(Work item):
If an entry holds a picture, drop the picture and restate the rest word for word.

(The data):
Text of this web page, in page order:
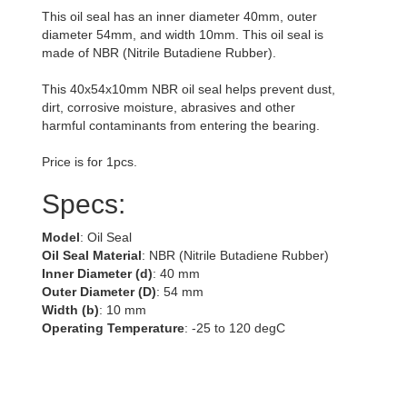
This oil seal has an inner diameter 40mm, outer
diameter 54mm, and width 10mm. This oil seal is
made of NBR (Nitrile Butadiene Rubber).
This 40x54x10mm NBR oil seal helps prevent dust,
dirt, corrosive moisture, abrasives and other
harmful contaminants from entering the bearing.
Price is for 1pcs.
Specs:
Model: Oil Seal
Oil Seal Material: NBR (Nitrile Butadiene Rubber)
Inner Diameter (d): 40 mm
Outer Diameter (D): 54 mm
Width (b): 10 mm
Operating Temperature: -25 to 120 degC
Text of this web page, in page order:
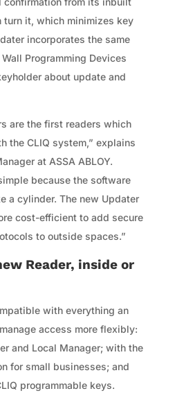
turn it, which minimizes key
incorporates the same
Programming Devices
about update and
are the first readers which
the CLIQ system,” explains
at ASSA ABLOY.
because the software
a cylinder. The new Updater
cost-efficient to add secure
to outside spaces.”
Reader, inside or
with everything an
access more flexibly:
and Local Manager; with the
for small businesses; and
programmable keys.
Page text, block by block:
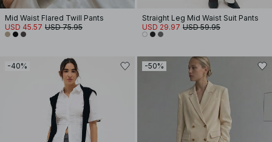
Mid Waist Flared Twill Pants
USD 45.57 USD 75.95
Straight Leg Mid Waist Suit Pants
USD 29.97 USD 59.95
-40% -50%
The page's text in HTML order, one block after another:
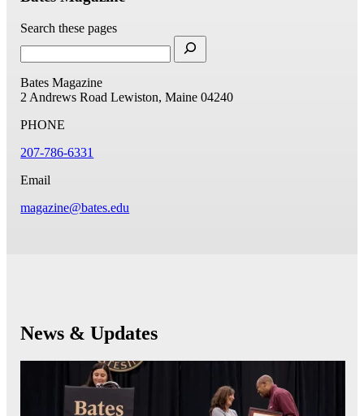
Search these pages
Bates Magazine
2 Andrews Road Lewiston, Maine 04240
PHONE
207-786-6331
Email
magazine@bates.edu
News & Updates
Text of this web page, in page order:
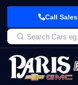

(Task output):
Text of this web page, in page order:
This oil seal has an inner diameter 40mm, outer
diameter 54mm, and width 10mm. This oil seal is
made of NBR (Nitrile Butadiene Rubber).
This 40x54x10mm NBR oil seal helps prevent dust,
dirt, corrosive moisture, abrasives and other
harmful contaminants from entering the bearing.
Price is for 1pcs.
Specs:
Model: Oil Seal
Oil Seal Material: NBR (Nitrile Butadiene Rubber)
Inner Diameter (d): 40 mm
Outer Diameter (D): 54 mm
Width (b): 10 mm
Operating Temperature: -25 to 120 degC
Text of this web page, in page order:
turn it, which minimizes key
incorporates the same
Programming Devices
about update and
are the first readers which
the CLIQ system,” explains
at ASSA ABLOY.
because the software
a cylinder. The new Updater
cost-efficient to add secure
to outside spaces.”
Reader, inside or
with everything an
access more flexibly:
and Local Manager; with the
for small businesses; and
programmable keys.
Page text, block by block:
Mid Waist Flared Twill Pants
USD 45.57 USD 75.95
Straight Leg Mid Waist Suit Pants
USD 29.97 USD 59.95
-40% -50%
The page's text in HTML order, one block after another:
Search these pages
Bates Magazine
2 Andrews Road Lewiston, Maine 04240
PHONE
207-786-6331
Email
magazine@bates.edu
News & Updates
Text of this web page, in page order:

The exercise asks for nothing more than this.